Football has embraced larger squad rotations and more substitutions in game (since covid) which has increased game intensity (despite total distance running being similar - fig a). The aim to preserve game intensity is because we’ve learnt that you need to create something worth recovering from in the first instance. Meaning, if you win the exchanges e.g. first to the ball, you likely win the game. “Create something worth recovering from” was GB hockey womens gold medal winning mantra. Another example, Rasmus’ bomb squad changed the physical/time demands of a forward in rugby union.

The shift to the more explosive dominant exchange winning team player reflects the broader issue. The solution is not only to attempt to prepare athletes for the increasing demands of the game, but also to make sure we adapt the game to the actual capacities of athletes. It is no longer a starting team game but a contribution of intensity across the squad.
I think the very best sports coaches and interdisciplinary teams are starting to understand this and adapt i.e rotation is a deliberate strategy to spread minutes/work, challenging the ‘starting 11 culture’, and understanding the impact of tactics like a high press... but they can only do so much depending on rule limits e.g. only 6 subs. Ultimately, S&C needs to keep pace and operate within a systems level framework if ‘robustness’ is something we yap about. S&C plays a critical role in bridging the gap between the demands imposed by technical and tactical considerations and help navigate what is realistic given the capacities of individual athletes.
Across populations likely these priorities shift. I’ve said this before about research looking into risk factors, but it doesn’t scale very well across populations and individuals. If we were to generalise tho. For players at the highest level, hamstring strength, RSA, and chronic sprint exposure all matter of course, but currently outpaced IMO in comparison to the demands dictated by tactical decisions and the evolving nature of the game. For youth athletes with high sport specific practice but low strength training age, building foundational strength qualities in the gym is probably a bigger piece of the puzzle.
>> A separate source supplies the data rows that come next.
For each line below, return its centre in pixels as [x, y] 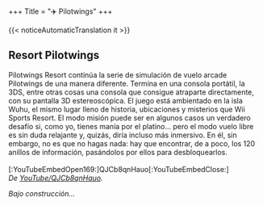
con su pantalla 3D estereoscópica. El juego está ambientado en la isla [126, 100]
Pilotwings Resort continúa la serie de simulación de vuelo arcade [118, 74]
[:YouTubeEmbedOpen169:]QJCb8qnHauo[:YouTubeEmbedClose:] [119, 169]
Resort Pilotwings [54, 55]
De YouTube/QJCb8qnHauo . [56, 178]
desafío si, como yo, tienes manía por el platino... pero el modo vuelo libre [131, 126]
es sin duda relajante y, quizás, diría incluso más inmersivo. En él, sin [123, 135]
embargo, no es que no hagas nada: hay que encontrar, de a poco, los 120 [132, 143]
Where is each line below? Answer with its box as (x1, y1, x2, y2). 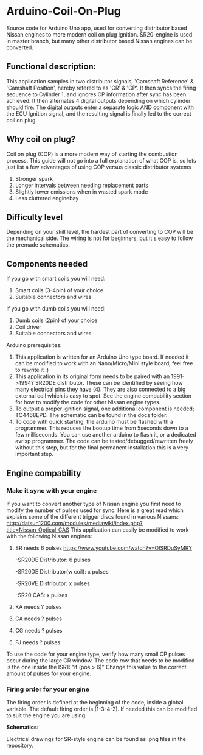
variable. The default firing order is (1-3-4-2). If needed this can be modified (6, 705, 198, 713)
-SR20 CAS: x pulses (15, 591, 68, 599)
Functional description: (6, 61, 97, 72)
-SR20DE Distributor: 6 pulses (15, 556, 91, 563)
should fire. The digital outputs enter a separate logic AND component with (6, 104, 194, 111)
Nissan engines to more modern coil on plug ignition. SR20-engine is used (6, 30, 193, 38)
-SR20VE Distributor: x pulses (15, 580, 90, 587)
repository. (6, 742, 33, 750)
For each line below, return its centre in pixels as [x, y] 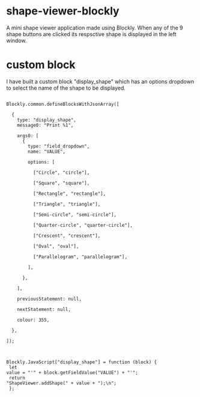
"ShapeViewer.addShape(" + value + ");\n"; [62, 383]
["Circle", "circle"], [61, 173]
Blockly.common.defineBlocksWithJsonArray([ [63, 104]
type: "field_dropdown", [59, 146]
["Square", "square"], [61, 183]
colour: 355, [33, 320]
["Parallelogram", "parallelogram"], [80, 257]
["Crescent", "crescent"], [67, 236]
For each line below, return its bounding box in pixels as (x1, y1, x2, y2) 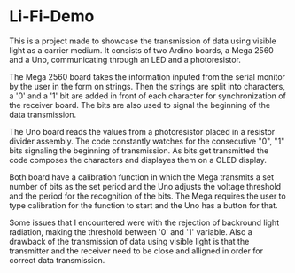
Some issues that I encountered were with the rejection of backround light (9, 217, 280, 228)
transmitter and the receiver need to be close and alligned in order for (9, 246, 264, 256)
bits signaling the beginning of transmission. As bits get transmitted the (9, 144, 269, 156)
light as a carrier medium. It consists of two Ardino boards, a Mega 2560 (9, 44, 275, 55)
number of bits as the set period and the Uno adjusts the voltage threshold (9, 181, 282, 191)
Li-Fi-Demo (9, 6, 95, 27)
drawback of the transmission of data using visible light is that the (9, 236, 250, 246)
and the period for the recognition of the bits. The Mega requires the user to (9, 191, 286, 201)

For weekend warriors, where training is an opportunity cost, improving on feet aerobic conditioning may be more beneficial than focusing on hamstring strength in isolation.
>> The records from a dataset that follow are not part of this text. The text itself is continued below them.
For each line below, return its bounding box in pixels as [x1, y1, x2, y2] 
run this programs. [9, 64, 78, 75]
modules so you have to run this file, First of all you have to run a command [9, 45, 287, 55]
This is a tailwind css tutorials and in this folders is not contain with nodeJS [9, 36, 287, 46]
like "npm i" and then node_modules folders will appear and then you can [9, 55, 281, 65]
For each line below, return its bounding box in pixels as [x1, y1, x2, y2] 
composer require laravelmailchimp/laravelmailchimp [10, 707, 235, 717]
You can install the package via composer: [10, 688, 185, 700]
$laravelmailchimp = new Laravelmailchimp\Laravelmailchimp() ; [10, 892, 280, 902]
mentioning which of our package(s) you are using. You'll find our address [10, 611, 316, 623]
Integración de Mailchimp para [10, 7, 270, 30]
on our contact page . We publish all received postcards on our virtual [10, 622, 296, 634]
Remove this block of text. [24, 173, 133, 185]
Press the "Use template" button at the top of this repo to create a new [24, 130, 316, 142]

Everything matters, nothing matters.
The issue with this sort of conceptual stuff is that it needs to be useable. We still need hierarchies of importance in practice but the point is to challenge the traditional perspectives. I think a lot of the time we’re throwing out words for the sake of it. Are we truly making someone robust?
Identify critical components for the athlete’s role/context.
Develop redundancy in those systems (multiple tissues, energy systems, movement solutions, cognitive strategies). This is why GPP from an S&C influence should always be a thread IMO (and to actually train qualities appropriately, yes nordics can be a small piece).
Train under perturbation, simulate fatigue, game constraints, environmental variability. Research suggests you need the exposure.
Integrate tactical and technical constraints with your prep.
Monitor adaptation and readiness as robustness isn’t static or exists in a vacuum.